We could probably add some checks, such as a minimum value for 'DeleteTaskAfter', and whether DeleteFailedTaskAfter < DeleteTaskAfter, but then we need to decide what to do about it - do we not start retrace-server, override with a 'minimum' value, print a warning somewhere, etc?


Version-Release number of selected component (if applicable):
retrace-server-1.11-4.el6.noarch


How reproducible:
Depends on the likelihood of misconfiguration.


Steps to Reproduce:
Set DeleteTaskAfter to a low value.


Actual results:
Premature vmcore losses


Expected results:


Additional info:
Brian R or some other admins / users only of retrace-server may be best to comment on likelihood of misconfiguration.  I don't want to overly complicate things but if we can lessen risk of data loss easily we should do it.

Comment 2 Michal Toman 2014-06-10 09:35:58 UTC
So far I've extended the comments. Do you think this is sufficient or do you want to implement some checking logic anyway?


# Delete old tasks after (hours); <= 0 means never
# This is mutually exclusive with ArchiveTaskAfter (see below)
# The one that occurs first removes the task from the system
# In case DeleteTaskAfter = ArchiveTaskAfter, archiving executes first
DeleteTaskAfter = 0

# Delete old failed tasks after (hours); <= 0 means never
# This is useful for cleanup of failed tasks before the standard
# mechanisms do (DeleteTaskAfter or ArchiveTaskAfter)
# In case DeleteFailedTaskAfter > DeleteTaskAfter
# or DeleteFailedTaskAfter > ArchiveTaskAfter, this option does nothing
DeleteFailedTaskAfter = 0

# Archive old task after (hours); <= 0 means never
# This is mutually exclusive with DeleteTaskAfter (see above)
# The one that occurs first removes the task from the system
# In case DeleteTaskAfter = ArchiveTaskAfter, archiving executes first
ArchiveTaskAfter = 0

Comment 4 Dave Wysochanski 2014-07-29 13:31:52 UTC
Note the clarification of cleanup options is upstream, but I don't think any extra checks have been implemented yet.
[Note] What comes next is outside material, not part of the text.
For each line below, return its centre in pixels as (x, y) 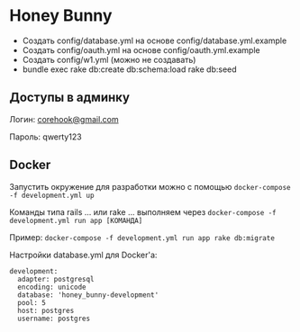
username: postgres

commit 42db0647a509f31c035dad596ddd373ee8b49923
Author: Michal Toman <mtoman>
Date:   Tue Jun 10 11:31:47 2014 +0200

    retrace-server.conf: clarify cleanup options
    
    Signed-off-by: Michal Toman <mtoman>

Comment 5 Michal Toman 2014-07-30 12:21:05 UTC
Checks added

commit f4cffef491130363a19bc372fba1d8003db105a1
Author: Michal Toman <mtoman>
Date:   Wed Jul 30 12:40:59 2014 +0200

    rs-cleanup: add config sanity checks
    
    Signed-off-by: Michal Toman <mtoman>

Comment 6 Fedora Update System 2014-07-31 11:52:38 UTC
retrace-server-1.12-2.el6 has been submitted as an update for Fedora EPEL 6.
https://admin.fedoraproject.org/updates/retrace-server-1.12-2.el6

Comment 7 Fedora Update System 2014-07-31 16:58:53 UTC
Package retrace-server-1.12-2.el6:
* should fix your issue,
* was pushed to the Fedora EPEL 6 testing repository,
* should be available at your local mirror within two days.
Update it with:
# su -c 'yum update --enablerepo=epel-testing retrace-server-1.12-2.el6'
as soon as you are able to.
Please go to the following url:
https://admin.fedoraproject.org/updates/FEDORA-EPEL-2014-2089/retrace-server-1.12-2.el6
then log in and leave karma (feedback).

Comment 8 Fedora Update System 2014-08-15 18:57:53 UTC
retrace-server-1.12-2.el6 has been pushed to the Fedora EPEL 6 stable repository.  If problems still persist, please make note of it in this bug report.